Task to carry out> Report each line of the data below in which "best" appears.

Records from a dataset>
▽

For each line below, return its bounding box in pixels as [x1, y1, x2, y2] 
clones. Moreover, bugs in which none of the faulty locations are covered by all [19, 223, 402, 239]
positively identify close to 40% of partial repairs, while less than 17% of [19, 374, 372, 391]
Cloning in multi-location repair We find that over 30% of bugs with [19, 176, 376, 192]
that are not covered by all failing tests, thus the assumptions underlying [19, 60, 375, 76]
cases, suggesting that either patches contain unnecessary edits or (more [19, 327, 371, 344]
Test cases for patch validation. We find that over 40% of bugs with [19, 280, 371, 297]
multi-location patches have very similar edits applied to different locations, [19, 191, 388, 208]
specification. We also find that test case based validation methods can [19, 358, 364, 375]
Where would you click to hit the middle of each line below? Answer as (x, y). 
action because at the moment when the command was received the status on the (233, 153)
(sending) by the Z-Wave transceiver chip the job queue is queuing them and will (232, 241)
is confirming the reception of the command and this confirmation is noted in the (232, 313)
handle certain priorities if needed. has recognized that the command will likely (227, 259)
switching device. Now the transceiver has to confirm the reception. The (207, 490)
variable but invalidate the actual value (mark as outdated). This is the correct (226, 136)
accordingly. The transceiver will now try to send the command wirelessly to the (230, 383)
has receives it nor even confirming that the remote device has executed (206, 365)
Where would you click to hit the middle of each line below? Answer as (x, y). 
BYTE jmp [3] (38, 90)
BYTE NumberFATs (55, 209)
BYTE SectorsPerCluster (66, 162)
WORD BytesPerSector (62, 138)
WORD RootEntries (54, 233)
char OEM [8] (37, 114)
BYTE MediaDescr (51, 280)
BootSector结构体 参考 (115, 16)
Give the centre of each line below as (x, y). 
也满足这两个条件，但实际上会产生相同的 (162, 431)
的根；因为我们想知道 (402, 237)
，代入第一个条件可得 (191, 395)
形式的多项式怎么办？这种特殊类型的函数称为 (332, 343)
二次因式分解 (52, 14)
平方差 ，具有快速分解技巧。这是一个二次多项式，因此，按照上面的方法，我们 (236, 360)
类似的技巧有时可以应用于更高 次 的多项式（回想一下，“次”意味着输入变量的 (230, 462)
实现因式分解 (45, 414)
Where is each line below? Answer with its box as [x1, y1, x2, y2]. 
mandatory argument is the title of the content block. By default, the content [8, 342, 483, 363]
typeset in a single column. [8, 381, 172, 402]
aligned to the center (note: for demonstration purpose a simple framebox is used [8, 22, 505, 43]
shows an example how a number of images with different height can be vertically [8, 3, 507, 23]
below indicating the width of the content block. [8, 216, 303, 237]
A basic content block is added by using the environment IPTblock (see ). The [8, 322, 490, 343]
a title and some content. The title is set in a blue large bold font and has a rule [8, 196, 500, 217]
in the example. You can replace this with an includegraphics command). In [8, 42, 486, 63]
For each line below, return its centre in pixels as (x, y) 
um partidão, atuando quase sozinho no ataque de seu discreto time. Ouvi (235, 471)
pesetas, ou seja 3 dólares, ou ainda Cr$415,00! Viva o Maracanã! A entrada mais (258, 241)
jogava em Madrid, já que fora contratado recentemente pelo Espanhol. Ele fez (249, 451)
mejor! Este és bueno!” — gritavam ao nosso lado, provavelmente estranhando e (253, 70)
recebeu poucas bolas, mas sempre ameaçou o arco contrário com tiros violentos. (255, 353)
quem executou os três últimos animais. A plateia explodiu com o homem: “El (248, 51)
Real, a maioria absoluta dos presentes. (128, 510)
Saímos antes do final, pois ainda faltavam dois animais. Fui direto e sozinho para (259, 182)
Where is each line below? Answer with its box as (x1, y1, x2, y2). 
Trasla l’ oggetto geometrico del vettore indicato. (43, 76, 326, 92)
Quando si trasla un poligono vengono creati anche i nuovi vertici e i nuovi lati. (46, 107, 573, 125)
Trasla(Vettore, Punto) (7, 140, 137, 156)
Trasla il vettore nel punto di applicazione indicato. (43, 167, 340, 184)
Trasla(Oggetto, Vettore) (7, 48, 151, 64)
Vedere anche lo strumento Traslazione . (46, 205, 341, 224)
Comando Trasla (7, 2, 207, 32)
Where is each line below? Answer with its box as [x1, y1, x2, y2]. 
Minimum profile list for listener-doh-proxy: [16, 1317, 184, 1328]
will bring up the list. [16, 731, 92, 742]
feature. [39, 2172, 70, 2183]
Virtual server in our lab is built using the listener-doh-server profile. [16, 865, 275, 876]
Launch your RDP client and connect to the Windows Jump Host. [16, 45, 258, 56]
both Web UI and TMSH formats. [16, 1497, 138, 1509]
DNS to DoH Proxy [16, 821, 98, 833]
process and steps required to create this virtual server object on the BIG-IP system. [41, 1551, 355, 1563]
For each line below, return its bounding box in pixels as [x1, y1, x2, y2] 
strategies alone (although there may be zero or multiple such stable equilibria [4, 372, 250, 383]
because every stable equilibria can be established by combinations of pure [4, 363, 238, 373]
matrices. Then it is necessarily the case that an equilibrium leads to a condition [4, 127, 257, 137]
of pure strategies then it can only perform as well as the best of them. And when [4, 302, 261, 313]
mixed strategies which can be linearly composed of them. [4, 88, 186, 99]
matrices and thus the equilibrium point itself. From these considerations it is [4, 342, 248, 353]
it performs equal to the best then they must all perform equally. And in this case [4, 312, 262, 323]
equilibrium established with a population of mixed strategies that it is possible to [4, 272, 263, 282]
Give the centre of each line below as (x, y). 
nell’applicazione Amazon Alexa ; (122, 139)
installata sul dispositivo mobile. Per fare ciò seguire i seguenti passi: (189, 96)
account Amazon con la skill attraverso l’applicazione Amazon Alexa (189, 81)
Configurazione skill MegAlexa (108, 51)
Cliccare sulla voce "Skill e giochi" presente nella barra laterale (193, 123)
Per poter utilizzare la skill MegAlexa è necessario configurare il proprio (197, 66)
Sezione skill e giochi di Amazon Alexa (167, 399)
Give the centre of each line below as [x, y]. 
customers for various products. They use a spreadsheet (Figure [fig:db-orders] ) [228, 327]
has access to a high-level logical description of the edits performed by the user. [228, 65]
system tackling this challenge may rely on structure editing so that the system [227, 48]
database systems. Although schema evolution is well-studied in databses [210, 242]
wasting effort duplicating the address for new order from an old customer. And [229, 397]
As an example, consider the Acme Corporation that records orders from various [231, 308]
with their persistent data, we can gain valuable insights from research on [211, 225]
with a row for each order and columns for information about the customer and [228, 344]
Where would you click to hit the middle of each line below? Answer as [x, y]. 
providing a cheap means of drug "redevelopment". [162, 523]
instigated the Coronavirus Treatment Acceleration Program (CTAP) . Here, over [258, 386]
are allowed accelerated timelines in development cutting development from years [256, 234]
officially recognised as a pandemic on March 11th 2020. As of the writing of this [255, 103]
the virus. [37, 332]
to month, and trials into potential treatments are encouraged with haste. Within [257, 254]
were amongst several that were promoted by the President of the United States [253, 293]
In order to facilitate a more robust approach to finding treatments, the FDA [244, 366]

△

Result of the task>
of pure strategies then it can only perform as well as the best of them. And when [4, 302, 261, 313]
it performs equal to the best then they must all perform equally. And in this case [4, 312, 262, 323]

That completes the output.